9	Moles in 1.50 x 10³ mL is 1.50 L x 0.100 mol L^-1 = 0.150 mol. Mass sodium chloride = moles NaCl x molar mass NaCl = 0.15 mol x 58.44 g mol^-1 = 8.77 g.
10	Moles NaOH = mass sodium hydroxide / molar mass NaOH = 4.62 g / 40.00 g mol^-1 = 0.116 mol. Molarity = moles NaOH / volume of solution (L) = 0.116 mol / 0.350 L = 0.331 M.
11	As the volume is one litre, moles HCOOH required = 0.0750 mol. Mass formic acid = moles HCOOH x molar mass HCOOH = 0.0750 mol x 46.03 g mol^-1 = 3.45 g.

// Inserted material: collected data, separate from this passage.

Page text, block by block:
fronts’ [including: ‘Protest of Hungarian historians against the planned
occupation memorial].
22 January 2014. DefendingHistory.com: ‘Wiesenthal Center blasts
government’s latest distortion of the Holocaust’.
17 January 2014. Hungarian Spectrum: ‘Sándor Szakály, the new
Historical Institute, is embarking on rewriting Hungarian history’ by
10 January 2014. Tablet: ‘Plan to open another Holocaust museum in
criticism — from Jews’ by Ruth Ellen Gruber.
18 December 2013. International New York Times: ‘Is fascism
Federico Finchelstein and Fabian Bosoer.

12	molarity = moles / volume(litres) therefore volume = moles / molarity Volume = 0.50 mol / 0.77 mol L^-1 = 0.65 L.
13	Moles AgNO₃ in 0.34 g = mass silver nitrate / molar mass AgNO₃ = 0.34 g / 169.91 g mol^-1 = 0.0020 mol. M = n / V Volume containing 0.0020 mol (0.34 g) = 0.0020 mol / 0.54 mol L^-1 = 0.0037 L = 3.7 mL.

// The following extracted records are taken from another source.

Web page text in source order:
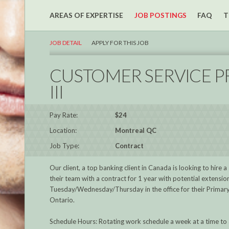
AREAS OF EXPERTISE JOB POSTINGS FAQ
JOB DETAIL APPLY FOR THIS JOB
CUSTOMER SERVICE
III
Pay Rate:
$24
Location:
Montreal QC
Job Type:
Contract
Our client, a top banking client in Canada is looking to hire a
their team with a contract for 1 year with potential
Tuesday/Wednesday/Thursday in the office for their
Ontario.
Schedule Hours: Rotating work schedule a week at a time
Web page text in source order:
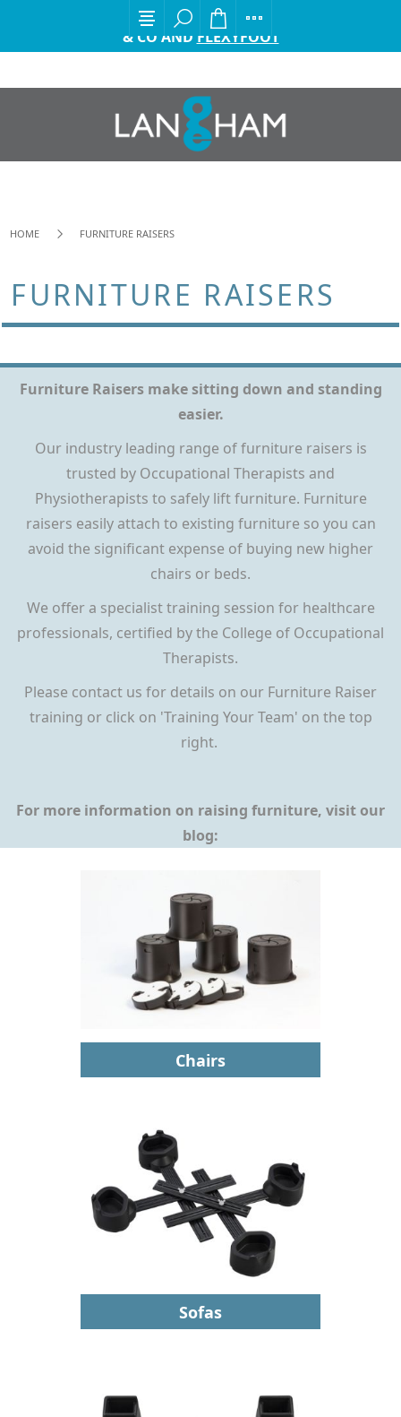
EXCITING ANNOUNCEMENT FROM GORDON ELLIS
& CO AND FLEXYFOOT
HOME FURNITURE RAISERS
FURNITURE RAISERS
Furniture Raisers make sitting down and standing
easier.
Our industry leading range of furniture raisers is
trusted by Occupational Therapists and
Physiotherapists to safely lift furniture. Furniture
raisers easily attach to existing furniture so you can
avoid the significant expense of buying new higher
chairs or beds.
We offer a specialist training session for healthcare
professionals, certified by the College of Occupational
Therapists.
Please contact us for details on our Furniture Raiser
training or click on 'Training Your Team' on the top
right.
For more information on raising furniture, visit our
blog:
Chairs
Sofas

14	Moles HCl = molarity hydrochloric acid x volume hydrochloric acid = 12.0 mol L^-1 x 0.100 L = 1.20 mol. Molarity of new solution = moles HCl / volume of solution = 1.20 mol / 2.000 L = 0.60 M. An alternative method for calculating the molarity of a solution that has been diluted is to use the expression M1V1 = M2V2 where M1 and V1 are the volume and molarity of the original solution while M2 and V2 are the new molarity and volume. Note that the units of V do not need to be in litres - they will necessarily be the same on both sides of the expression so other units such as mL can be used. This expression can only be used for dilution calculations and is not applicable to other types of calculation.

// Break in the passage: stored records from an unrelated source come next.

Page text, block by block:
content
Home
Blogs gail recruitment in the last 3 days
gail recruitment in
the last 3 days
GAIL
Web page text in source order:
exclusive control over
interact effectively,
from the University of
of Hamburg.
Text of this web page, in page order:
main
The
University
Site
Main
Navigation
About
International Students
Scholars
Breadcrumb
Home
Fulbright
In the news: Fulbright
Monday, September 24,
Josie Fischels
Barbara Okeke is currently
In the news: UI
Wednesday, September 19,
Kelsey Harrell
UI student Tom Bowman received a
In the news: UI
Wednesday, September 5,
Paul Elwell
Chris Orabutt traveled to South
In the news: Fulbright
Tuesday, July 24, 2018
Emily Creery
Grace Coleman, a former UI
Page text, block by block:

15	Molarity = moles / volume(L) = 0.200 mol / 0.500 L = 0.400 M.
16	Balanced equation: K₂CrO₄ + BaCl₂ → BaCrO₄ + 2KCl Hence one mole of K₂CrO₄ results in the formation of one mole of BaCrO₄ and since BaCl₂ is in excess, the number of moles K₂CrO₄ will determine the amount of BaCrO₄ produced. Moles K₂CrO₄ = molarity of K₂CrO₄ x volume of K₂CrO₄ solution = 0.469 x 0.0500 mol = 0.02345 mol Mass of barium chromate = moles BaCrO₄ x molar mass BaCrO₄ = 0.02345 mol x 253.3 g mol^-1 = 5.94 g
17	Balanced equation: 3Ba(NO₃)₂ + Al₂(SO₄)₃ → 3BaSO₄ + 2Al(NO₃)₃ Hence one mole of Al₂(SO₄)₃ requires three moles of Ba(NO₃)₂ for complete reaction. First the moles of aluminium sulfate in the solution is calculated as it is the reactant for which both the molarity and volume are given: Moles Al₂(SO₄)₃ dissolved = molarity of Al₂(SO₄)₃ x volume of Al₂(SO₄)₃ solution = 0.350 mol L^-1 x 0.0250 L = 0.00875 mol. As pointed out above, 1 mole Al₂(SO₄)₃ requires 3 mole Ba(NO₃)₂ or molesl Ba(NO₃)₂ required = 3 x moles Al₂(SO₄)₃ = 3 x 0.00875 mol = 0.0263 mol. M = n / V or volume of 0.280 M Ba(NO₃)₂ solution required = moles Ba(NO₃)₂ / molarity of Ba(NO₃)₂ solution = 0.0263 mol / 0.280 mol L^-1 = 0.0939 L = 93.9 mL.